Wake Up the Earth Festival celebrates 40th anniversary

By Jessica Gard

Yesterday, I witnessed magnolia blossoms on Boylston Street. The witch hazel and the daffodils have shown their faces in corners all over the city. Spring crept in on hesitant tip-toe, but it has arrived. Now is the time to turn our faces to the sun as the green earth starts to warm and grow again.

After a long gray winter, spring is sweet magic. A sweet, loud magic. Birds chirp, squirrels caper, and, among the humans, we leave our houses to greet our neighbors, leaving snow shovels and space-savers behind. Walking a little taller and a little looser, we return to warmth and the bounty of nature.

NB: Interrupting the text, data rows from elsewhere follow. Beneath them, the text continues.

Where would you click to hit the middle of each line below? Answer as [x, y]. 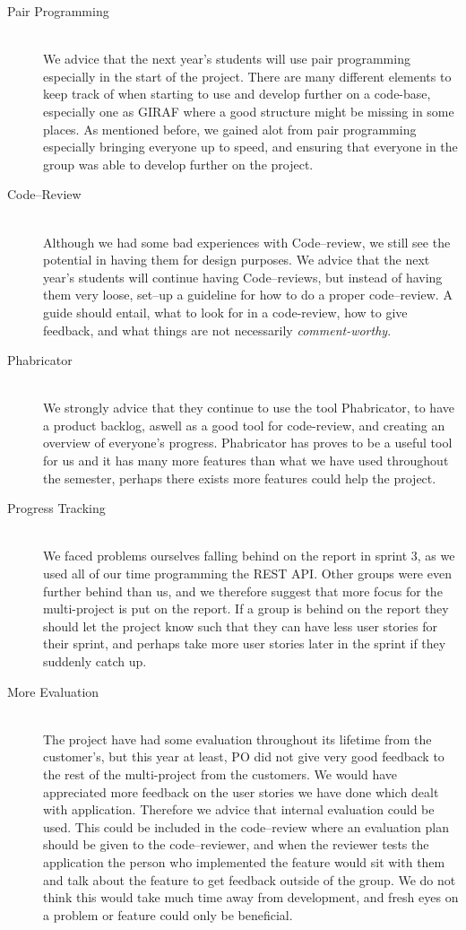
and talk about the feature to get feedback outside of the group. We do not [250, 879]
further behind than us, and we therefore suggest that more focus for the [243, 591]
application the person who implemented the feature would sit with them [244, 861]
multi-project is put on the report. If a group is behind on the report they [246, 608]
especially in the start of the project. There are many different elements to [247, 76]
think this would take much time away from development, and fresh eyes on [251, 897]
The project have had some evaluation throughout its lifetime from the [237, 739]
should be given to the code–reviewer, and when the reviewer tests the [236, 844]
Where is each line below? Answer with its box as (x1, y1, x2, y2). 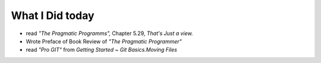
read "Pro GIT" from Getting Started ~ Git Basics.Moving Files (26, 46, 178, 53)
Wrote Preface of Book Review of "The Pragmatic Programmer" (26, 37, 182, 45)
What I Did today (11, 9, 95, 22)
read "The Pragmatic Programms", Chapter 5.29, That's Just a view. (26, 30, 193, 37)
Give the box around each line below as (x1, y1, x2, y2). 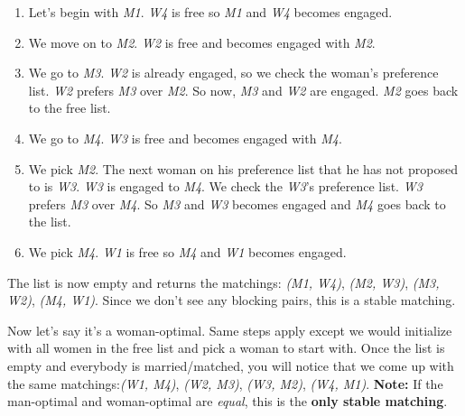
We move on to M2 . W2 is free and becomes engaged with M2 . (28, 32, 376, 51)
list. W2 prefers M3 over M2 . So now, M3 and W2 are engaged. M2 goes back (28, 80, 459, 99)
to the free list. (28, 98, 111, 117)
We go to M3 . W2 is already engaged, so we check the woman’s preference (28, 63, 439, 82)
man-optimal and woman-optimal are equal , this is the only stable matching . (7, 392, 448, 411)
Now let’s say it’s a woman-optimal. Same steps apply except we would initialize (7, 320, 452, 339)
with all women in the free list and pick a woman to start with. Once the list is (7, 338, 445, 357)
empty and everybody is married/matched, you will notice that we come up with (7, 356, 454, 374)
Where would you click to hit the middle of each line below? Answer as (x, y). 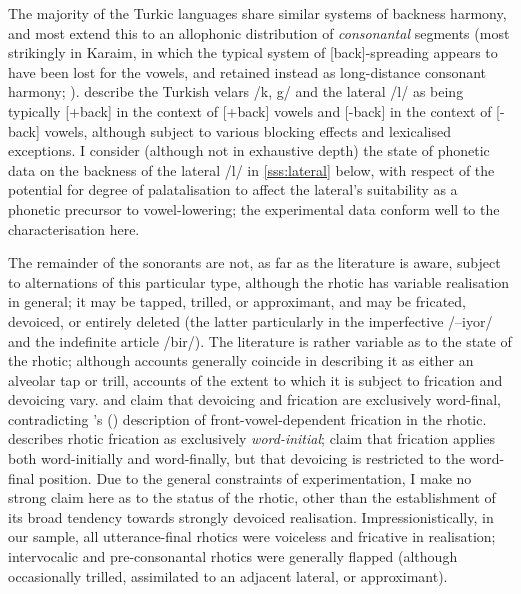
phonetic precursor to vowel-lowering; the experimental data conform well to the (254, 208)
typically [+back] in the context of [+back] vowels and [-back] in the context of (250, 110)
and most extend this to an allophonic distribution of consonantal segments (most (259, 32)
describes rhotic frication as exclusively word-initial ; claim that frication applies (252, 438)
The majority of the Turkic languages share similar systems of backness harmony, (257, 13)
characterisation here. (74, 228)
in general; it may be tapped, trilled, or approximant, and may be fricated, (237, 301)
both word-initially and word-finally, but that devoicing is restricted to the (236, 458)
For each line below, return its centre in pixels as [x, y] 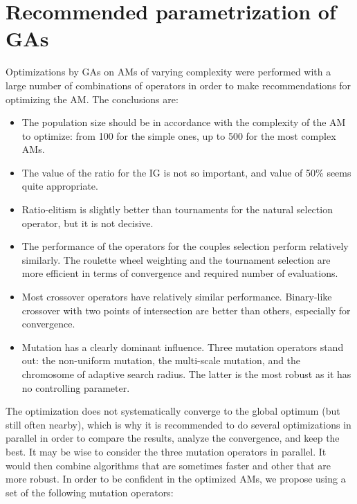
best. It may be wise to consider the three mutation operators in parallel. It [166, 451]
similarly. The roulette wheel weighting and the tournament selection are [176, 259]
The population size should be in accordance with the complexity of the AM [184, 122]
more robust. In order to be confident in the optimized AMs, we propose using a [176, 479]
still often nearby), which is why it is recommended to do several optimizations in [178, 424]
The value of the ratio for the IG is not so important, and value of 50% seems [186, 172]
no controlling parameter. [76, 387]
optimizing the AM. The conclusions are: [92, 99]
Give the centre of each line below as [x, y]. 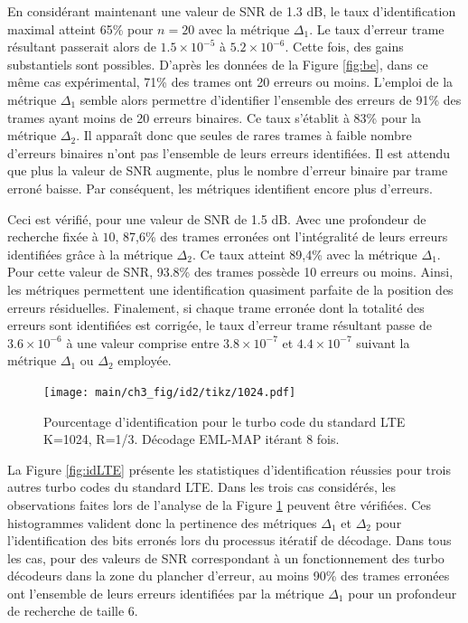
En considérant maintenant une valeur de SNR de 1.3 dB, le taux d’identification [232, 11]
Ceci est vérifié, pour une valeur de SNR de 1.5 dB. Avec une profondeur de [217, 218]
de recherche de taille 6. [73, 611]
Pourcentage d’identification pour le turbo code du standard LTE [225, 421]
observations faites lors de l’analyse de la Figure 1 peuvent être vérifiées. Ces [220, 504]
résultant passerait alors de [82, 47]
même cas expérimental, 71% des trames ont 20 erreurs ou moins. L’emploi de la [230, 82]
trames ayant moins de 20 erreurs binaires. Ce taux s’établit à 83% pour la [214, 117]
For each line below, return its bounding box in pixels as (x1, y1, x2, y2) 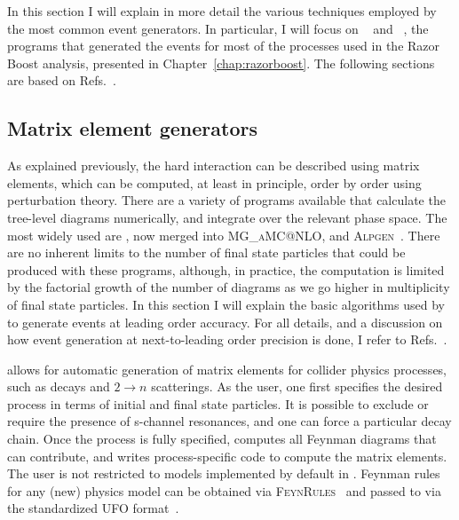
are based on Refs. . (7, 71, 116, 90)
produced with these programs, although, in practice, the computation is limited (7, 260, 445, 279)
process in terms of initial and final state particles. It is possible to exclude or (7, 394, 429, 413)
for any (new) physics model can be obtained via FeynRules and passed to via (7, 481, 441, 500)
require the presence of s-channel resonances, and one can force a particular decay (7, 412, 452, 430)
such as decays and (7, 377, 110, 396)
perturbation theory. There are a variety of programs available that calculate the (7, 191, 446, 209)
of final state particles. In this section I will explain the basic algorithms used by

For 40 years, Jamaica Plain has marked the return of warm days with an annual Wake Up the Earth Festival. This festival, hosted by Spontaneous Celebrations, is truly a neighborhood affair. Held each year on the first Saturday in May, Wake Up the Earth starts with a parade. It’s all-inclusive affair and parents are invited to bring their whimsically-attired children, carrying whatever noisemaker they favor, to join the many community groups marching and playing from either Roxbury or JP Center. The two parades meet at the Maypole in the Southwest Corridor Park for the opening ceremonies.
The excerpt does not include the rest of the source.